Kurduğu Savaş Esirliği Sistemi ile gücü kırılan ve stratejik hedefleri tahrip edilen düşmandan esir alınmasını onaylayan İslâm, esirlerin de karşılıksız veya fidye karşılığı bırakılmalarını emretmiş, onların öldürülmelerini ve köleleştirilmelerini yasaklamıştır.
Kurân, nikâh şartını getirerek esir kadınlar olan câriyelerin odalık olarak alınmalarını da haram kılmıştır. Kişi, kamuya ait câriyelerle evlenebileceği gibi kendi câriyesiyle de evlenebilir. İnsan üzerinde ilâhlaşma olan kölelik, mütekabiliyet yoluyla yasallaştırılamayacağı gibi tutsaklar da uzun süre esirler olarak tutulamazlar. Çünkü İslâm, özgürlük fidyelerini veremeyecek esirlerin hürriyetlerine kavuşturulmaları için, İslâm toplumunun resmi vergisi olan zekât gelirlerinden fon ayırmış, onlarla özgürlük sözleşmesi yapılmasını (Kitabet) emretmiş, özgürleştirici cezalar ve kefaretler belirlemiştir.
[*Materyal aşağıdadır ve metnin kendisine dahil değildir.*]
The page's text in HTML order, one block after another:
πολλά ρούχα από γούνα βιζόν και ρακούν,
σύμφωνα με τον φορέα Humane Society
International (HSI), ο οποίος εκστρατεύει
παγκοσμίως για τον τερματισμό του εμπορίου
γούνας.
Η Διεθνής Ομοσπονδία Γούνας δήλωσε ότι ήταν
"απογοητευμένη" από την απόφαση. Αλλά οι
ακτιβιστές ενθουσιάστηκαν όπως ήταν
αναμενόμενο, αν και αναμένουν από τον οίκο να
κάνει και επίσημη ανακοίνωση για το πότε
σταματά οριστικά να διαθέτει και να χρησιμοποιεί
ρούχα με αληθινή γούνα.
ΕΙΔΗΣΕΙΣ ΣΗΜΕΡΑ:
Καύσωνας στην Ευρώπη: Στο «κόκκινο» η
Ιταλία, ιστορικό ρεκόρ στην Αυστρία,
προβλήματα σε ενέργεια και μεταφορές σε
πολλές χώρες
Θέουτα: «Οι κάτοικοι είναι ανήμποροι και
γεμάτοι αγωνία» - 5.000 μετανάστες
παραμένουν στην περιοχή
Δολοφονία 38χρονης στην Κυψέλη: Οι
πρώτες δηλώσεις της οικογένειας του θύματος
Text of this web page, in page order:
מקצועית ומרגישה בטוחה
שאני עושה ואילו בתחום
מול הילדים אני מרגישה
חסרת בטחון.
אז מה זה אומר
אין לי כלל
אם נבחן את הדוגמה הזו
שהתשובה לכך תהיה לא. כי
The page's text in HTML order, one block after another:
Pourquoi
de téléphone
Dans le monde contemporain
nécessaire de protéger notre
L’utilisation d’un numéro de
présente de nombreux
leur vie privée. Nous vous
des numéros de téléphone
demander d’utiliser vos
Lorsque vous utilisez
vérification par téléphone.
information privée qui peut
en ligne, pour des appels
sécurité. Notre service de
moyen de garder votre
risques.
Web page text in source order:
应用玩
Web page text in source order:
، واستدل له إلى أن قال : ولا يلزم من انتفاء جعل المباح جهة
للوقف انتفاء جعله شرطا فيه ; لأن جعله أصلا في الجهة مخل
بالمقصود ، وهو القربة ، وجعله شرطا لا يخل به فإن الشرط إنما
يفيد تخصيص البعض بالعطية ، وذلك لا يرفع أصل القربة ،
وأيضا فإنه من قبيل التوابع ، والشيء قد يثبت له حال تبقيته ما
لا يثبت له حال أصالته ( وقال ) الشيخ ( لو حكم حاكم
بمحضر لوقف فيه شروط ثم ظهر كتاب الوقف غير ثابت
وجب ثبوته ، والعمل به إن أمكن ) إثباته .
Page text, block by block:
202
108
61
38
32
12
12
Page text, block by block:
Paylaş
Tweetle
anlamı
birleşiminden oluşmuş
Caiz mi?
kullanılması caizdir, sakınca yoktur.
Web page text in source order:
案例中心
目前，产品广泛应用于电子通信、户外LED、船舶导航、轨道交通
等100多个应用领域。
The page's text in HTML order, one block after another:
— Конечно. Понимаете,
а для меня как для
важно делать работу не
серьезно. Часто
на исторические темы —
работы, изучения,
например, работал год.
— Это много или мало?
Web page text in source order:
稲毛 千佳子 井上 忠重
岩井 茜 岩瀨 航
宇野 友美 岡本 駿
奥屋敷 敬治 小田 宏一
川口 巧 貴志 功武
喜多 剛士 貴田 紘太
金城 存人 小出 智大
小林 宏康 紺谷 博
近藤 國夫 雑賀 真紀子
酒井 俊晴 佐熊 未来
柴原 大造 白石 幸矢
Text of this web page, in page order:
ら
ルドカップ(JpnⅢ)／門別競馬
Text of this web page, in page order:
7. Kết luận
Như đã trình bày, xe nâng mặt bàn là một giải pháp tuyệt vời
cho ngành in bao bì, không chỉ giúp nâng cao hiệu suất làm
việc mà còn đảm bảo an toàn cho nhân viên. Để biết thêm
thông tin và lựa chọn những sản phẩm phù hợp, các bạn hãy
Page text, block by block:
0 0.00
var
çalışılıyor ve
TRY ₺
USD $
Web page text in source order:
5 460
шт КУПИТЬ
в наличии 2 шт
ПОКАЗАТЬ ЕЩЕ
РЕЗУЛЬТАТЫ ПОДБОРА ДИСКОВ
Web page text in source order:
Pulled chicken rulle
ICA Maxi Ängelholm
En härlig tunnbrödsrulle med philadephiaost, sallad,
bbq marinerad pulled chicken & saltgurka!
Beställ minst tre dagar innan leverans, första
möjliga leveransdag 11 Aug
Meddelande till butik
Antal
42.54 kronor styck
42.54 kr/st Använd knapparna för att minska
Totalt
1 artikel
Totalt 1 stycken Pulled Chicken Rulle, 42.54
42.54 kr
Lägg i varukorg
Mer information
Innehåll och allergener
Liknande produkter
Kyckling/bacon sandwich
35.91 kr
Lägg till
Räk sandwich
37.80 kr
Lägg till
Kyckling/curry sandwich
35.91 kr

Câriyeler mal değil, Allaha kullukla yükümlü insandırlar. Alınıp satılamazlar. Yalnızca fidyelerine ilişkin devir işlemleri yapılabilir.
Sınırlı istisnalar dışında temel hakları da yürürlüktedir.
Kitabımızda, özetlediğimiz, geleneksel kabullerimizle çelişen gerçeklerin Kurânî ve Nebevî temelleri ortaya konulmaktadır.